(Try it): Pictures in the entries below are excluded; copy only the lines from the one containing "Precisione: Uno strumento" to the one containing "Give the box", both included.

(Given data):
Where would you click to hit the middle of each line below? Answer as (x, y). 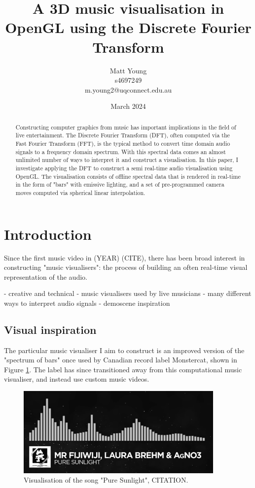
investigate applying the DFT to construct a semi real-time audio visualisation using (124, 168)
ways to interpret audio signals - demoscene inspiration (87, 303)
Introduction (48, 234)
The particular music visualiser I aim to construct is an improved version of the (124, 350)
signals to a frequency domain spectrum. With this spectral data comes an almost (121, 151)
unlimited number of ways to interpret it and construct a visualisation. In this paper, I (127, 160)
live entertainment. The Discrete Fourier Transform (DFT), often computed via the (123, 135)
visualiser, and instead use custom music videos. (77, 379)
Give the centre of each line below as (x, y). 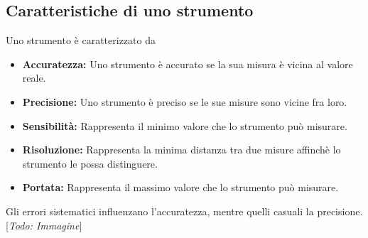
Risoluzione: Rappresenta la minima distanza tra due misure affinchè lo (182, 150)
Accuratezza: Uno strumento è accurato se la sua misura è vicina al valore (188, 64)
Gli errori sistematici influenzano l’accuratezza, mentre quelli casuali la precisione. (184, 211)
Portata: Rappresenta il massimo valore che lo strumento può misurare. (180, 187)
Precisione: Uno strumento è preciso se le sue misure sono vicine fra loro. (185, 101)
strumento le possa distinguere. (90, 163)
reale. (34, 78)
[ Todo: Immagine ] (44, 225)
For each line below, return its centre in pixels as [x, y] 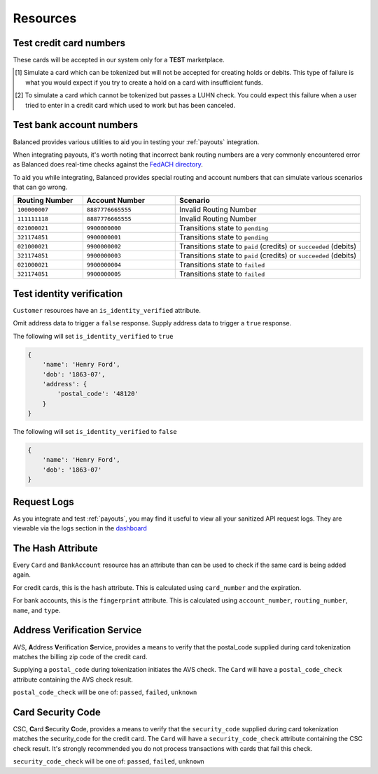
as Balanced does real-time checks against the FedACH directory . [108, 164]
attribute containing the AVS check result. [73, 680]
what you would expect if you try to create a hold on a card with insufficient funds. [144, 82]
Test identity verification [68, 294]
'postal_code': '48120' [98, 394]
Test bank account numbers [76, 125]
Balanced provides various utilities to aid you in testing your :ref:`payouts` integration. [136, 142]
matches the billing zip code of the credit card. [80, 656]
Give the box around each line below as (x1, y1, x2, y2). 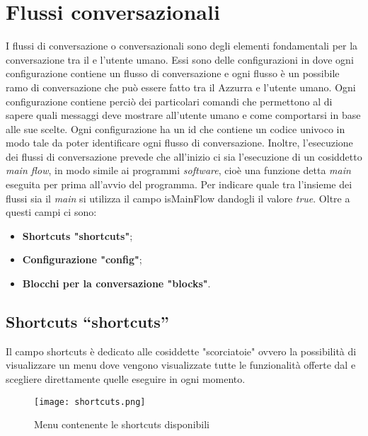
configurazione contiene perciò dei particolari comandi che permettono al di (6, 93, 333, 108)
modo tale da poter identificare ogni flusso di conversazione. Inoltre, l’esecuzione (6, 135, 353, 150)
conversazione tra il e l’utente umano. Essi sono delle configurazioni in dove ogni (6, 52, 354, 67)
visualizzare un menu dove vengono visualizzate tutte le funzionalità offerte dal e (6, 357, 356, 372)
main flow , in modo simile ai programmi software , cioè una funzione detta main (6, 163, 351, 178)
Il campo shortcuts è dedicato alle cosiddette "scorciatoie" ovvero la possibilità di (6, 343, 357, 358)
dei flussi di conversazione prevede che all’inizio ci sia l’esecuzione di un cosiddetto (6, 149, 362, 163)
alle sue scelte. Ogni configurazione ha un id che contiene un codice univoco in (6, 121, 345, 136)
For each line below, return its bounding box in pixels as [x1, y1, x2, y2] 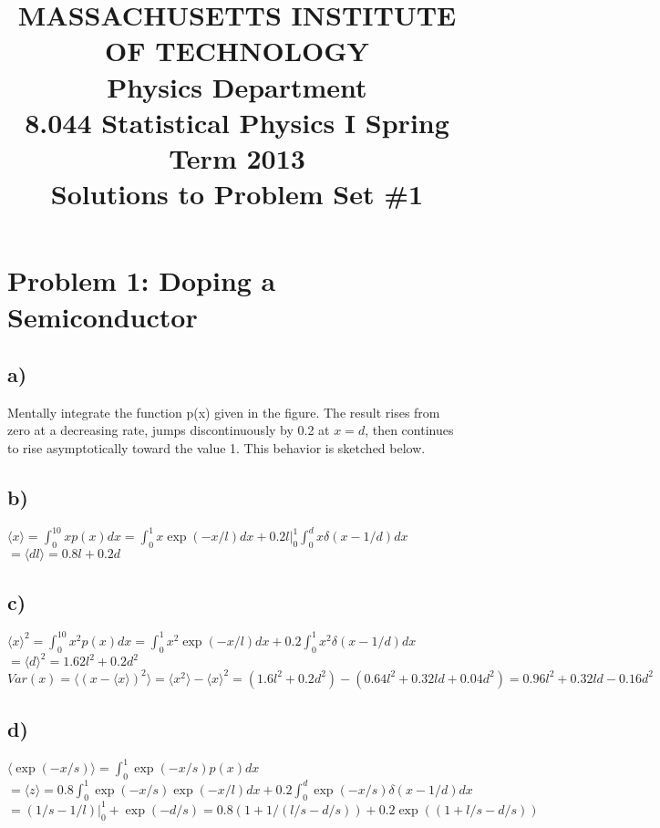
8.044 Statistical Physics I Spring [25, 103, 449, 140]
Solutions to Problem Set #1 [50, 175, 424, 212]
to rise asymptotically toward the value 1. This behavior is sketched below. [7, 439, 426, 458]
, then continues [365, 420, 454, 440]
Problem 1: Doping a [7, 262, 276, 299]
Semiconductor [7, 297, 198, 335]
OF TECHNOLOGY [105, 32, 369, 69]
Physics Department [107, 67, 367, 105]

(Answer section):
Precisione: Uno strumento è preciso se le sue misure sono vicine fra loro. (185, 101)
strumento le possa distinguere. (90, 163)
reale. (34, 78)
[ Todo: Immagine ] (44, 225)
For each line below, return its centre in pixels as [x, y] 
as Balanced does real-time checks against the FedACH directory . [108, 164]
attribute containing the AVS check result. [73, 680]
what you would expect if you try to create a hold on a card with insufficient funds. [144, 82]
Test identity verification [68, 294]
'postal_code': '48120' [98, 394]
Test bank account numbers [76, 125]
Balanced provides various utilities to aid you in testing your :ref:`payouts` integration. [136, 142]
matches the billing zip code of the credit card. [80, 656]
Give the box around each line below as (x1, y1, x2, y2). 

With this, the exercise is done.